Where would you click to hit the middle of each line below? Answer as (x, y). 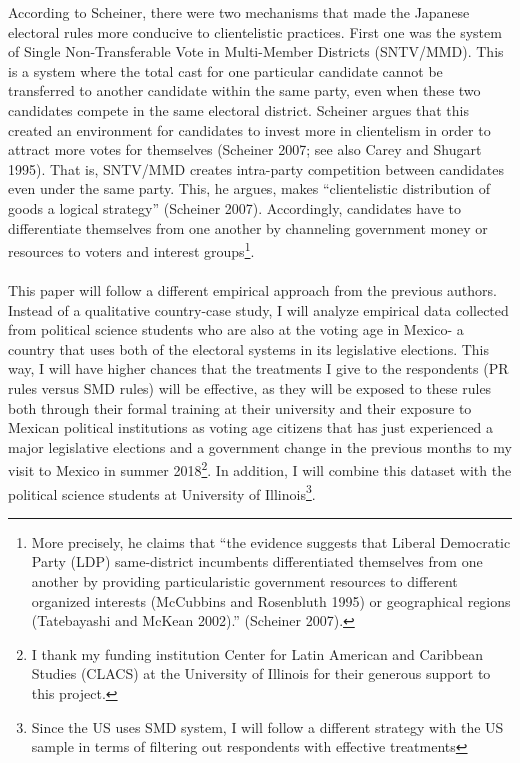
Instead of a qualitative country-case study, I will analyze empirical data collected (258, 309)
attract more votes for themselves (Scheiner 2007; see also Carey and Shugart (245, 149)
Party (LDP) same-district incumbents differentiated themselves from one (257, 561)
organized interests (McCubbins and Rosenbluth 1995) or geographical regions (271, 600)
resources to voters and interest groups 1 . (131, 249)
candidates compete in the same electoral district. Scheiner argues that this (238, 109)
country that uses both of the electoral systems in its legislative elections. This (248, 348)
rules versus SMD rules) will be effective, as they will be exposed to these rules (250, 387)
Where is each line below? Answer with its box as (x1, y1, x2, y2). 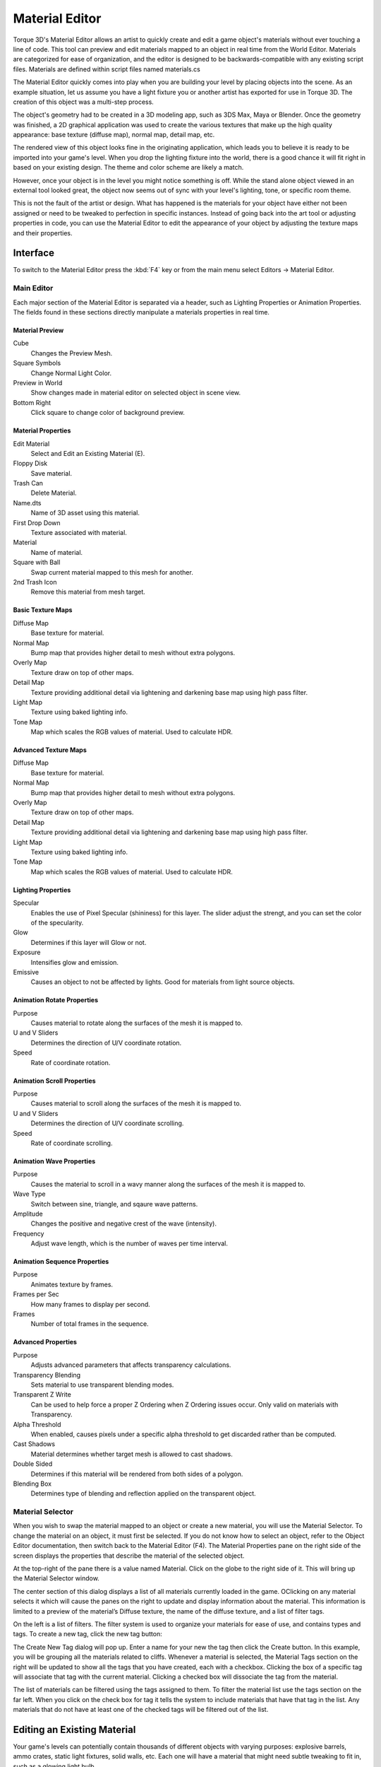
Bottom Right (13, 398, 52, 406)
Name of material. (30, 548, 83, 556)
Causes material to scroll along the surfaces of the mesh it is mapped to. (30, 1099, 242, 1108)
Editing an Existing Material (13, 1723, 136, 1735)
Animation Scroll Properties (13, 1076, 96, 1085)
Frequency (13, 1229, 44, 1238)
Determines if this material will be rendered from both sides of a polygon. (30, 1469, 243, 1478)
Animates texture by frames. (30, 1280, 113, 1288)
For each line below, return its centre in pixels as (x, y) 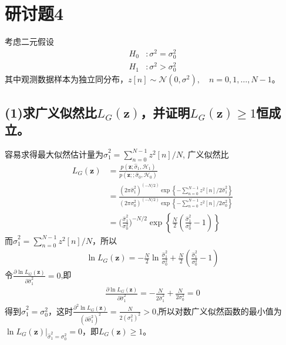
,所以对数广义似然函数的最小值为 (219, 311)
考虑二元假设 (29, 41)
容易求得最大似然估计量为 (54, 154)
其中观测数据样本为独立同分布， (66, 79)
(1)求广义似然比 (51, 112)
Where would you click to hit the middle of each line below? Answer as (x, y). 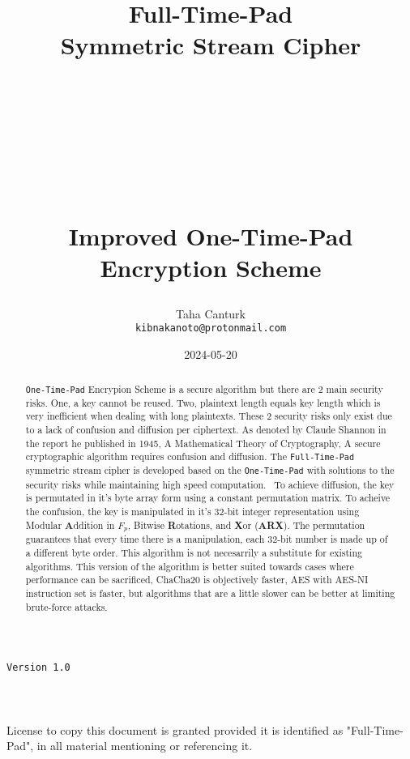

> _Work task_
Each entry above should be returned exactly as written, minus its pictures.

> _Written solution_
Where would you click to hit the middle of each line below? Answer as (x, y). 
Instead of a qualitative country-case study, I will analyze empirical data collected (258, 309)
attract more votes for themselves (Scheiner 2007; see also Carey and Shugart (245, 149)
Party (LDP) same-district incumbents differentiated themselves from one (257, 561)
organized interests (McCubbins and Rosenbluth 1995) or geographical regions (271, 600)
resources to voters and interest groups 1 . (131, 249)
candidates compete in the same electoral district. Scheiner argues that this (238, 109)
country that uses both of the electoral systems in its legislative elections. This (248, 348)
rules versus SMD rules) will be effective, as they will be exposed to these rules (250, 387)
Where is each line below? Answer with its box as (x1, y1, x2, y2). 
Bottom Right (13, 398, 52, 406)
Name of material. (30, 548, 83, 556)
Causes material to scroll along the surfaces of the mesh it is mapped to. (30, 1099, 242, 1108)
Editing an Existing Material (13, 1723, 136, 1735)
Animation Scroll Properties (13, 1076, 96, 1085)
Frequency (13, 1229, 44, 1238)
Determines if this material will be rendered from both sides of a polygon. (30, 1469, 243, 1478)
Animates texture by frames. (30, 1280, 113, 1288)
For each line below, return its centre in pixels as (x, y) 
,所以对数广义似然函数的最小值为 (219, 311)
考虑二元假设 (29, 41)
容易求得最大似然估计量为 (54, 154)
其中观测数据样本为独立同分布， (66, 79)
(1)求广义似然比 (51, 112)
Where would you click to hit the middle of each line below? Answer as (x, y). 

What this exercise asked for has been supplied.